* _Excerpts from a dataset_
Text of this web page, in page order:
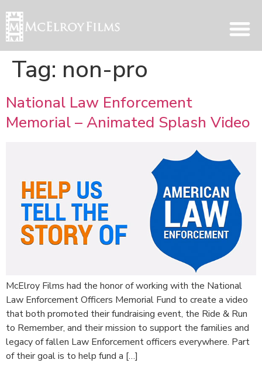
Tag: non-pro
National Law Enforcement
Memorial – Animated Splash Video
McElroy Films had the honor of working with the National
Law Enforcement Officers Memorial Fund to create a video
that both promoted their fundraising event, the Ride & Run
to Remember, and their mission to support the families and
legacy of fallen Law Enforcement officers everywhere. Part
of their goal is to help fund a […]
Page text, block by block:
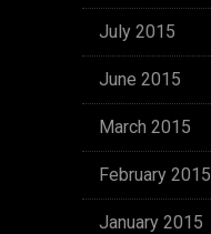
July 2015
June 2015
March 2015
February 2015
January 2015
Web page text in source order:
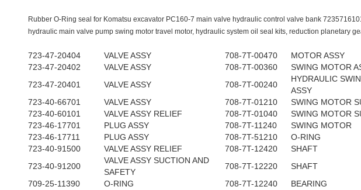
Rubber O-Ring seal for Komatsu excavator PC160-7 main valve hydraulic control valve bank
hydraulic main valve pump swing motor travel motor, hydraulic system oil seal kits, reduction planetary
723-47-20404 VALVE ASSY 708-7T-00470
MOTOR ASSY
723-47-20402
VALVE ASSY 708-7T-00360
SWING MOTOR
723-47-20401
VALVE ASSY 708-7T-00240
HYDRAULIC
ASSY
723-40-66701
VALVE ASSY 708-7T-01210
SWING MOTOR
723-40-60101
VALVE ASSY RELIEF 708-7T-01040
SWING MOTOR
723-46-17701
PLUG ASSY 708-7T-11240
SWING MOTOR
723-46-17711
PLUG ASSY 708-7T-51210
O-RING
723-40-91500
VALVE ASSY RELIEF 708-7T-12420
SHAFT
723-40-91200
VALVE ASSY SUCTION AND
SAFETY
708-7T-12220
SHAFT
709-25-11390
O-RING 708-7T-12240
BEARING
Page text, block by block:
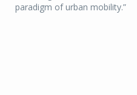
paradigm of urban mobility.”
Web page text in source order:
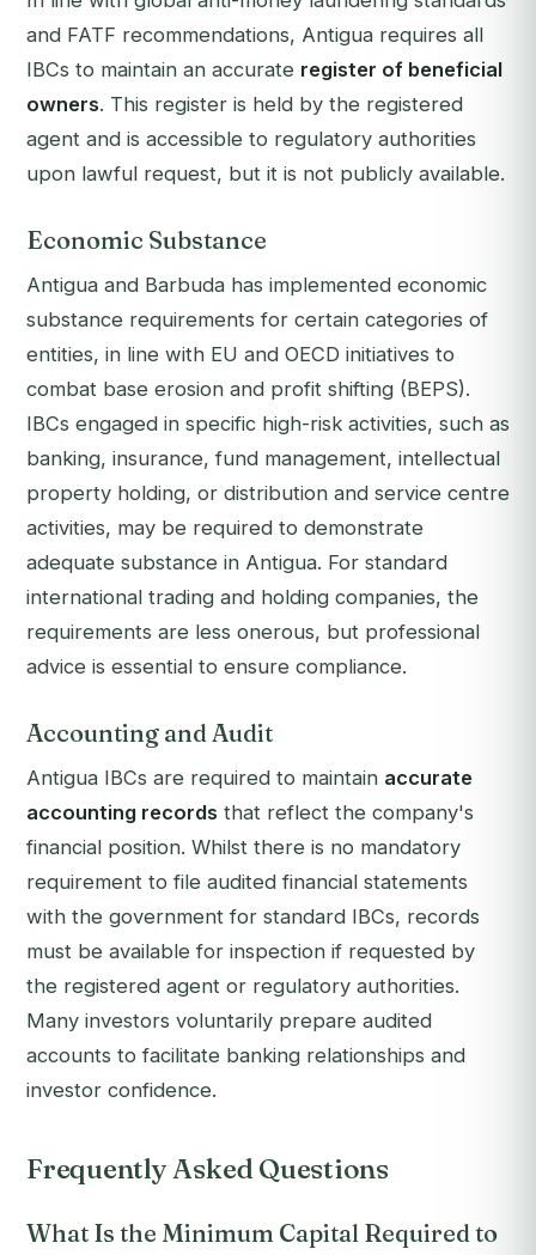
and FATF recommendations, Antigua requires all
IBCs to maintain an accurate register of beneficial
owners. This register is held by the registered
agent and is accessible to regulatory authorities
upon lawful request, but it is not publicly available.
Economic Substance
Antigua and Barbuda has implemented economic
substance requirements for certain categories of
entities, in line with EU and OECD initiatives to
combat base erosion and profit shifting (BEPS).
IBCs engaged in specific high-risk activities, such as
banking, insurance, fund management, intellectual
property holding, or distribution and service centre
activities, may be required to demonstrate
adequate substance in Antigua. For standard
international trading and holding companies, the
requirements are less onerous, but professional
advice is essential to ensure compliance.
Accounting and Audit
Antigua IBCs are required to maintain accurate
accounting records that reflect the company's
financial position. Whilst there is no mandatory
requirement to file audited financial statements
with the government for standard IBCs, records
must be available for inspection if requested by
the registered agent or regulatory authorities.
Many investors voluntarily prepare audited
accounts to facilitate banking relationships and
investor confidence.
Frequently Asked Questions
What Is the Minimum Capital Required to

* _Your goal_
The answer must be the lines above from the one containing "723-40-91500" through the one containing "activities, may be required to demonstrate", reproduced exactly, with no pictures and nothing else.

* _Answer to this problem_
723-40-91500
VALVE ASSY RELIEF 708-7T-12420
SHAFT
723-40-91200
VALVE ASSY SUCTION AND
SAFETY
708-7T-12220
SHAFT
709-25-11390
O-RING 708-7T-12240
BEARING
Page text, block by block:
paradigm of urban mobility.”
Web page text in source order:
and FATF recommendations, Antigua requires all
IBCs to maintain an accurate register of beneficial
owners. This register is held by the registered
agent and is accessible to regulatory authorities
upon lawful request, but it is not publicly available.
Economic Substance
Antigua and Barbuda has implemented economic
substance requirements for certain categories of
entities, in line with EU and OECD initiatives to
combat base erosion and profit shifting (BEPS).
IBCs engaged in specific high-risk activities, such as
banking, insurance, fund management, intellectual
property holding, or distribution and service centre
activities, may be required to demonstrate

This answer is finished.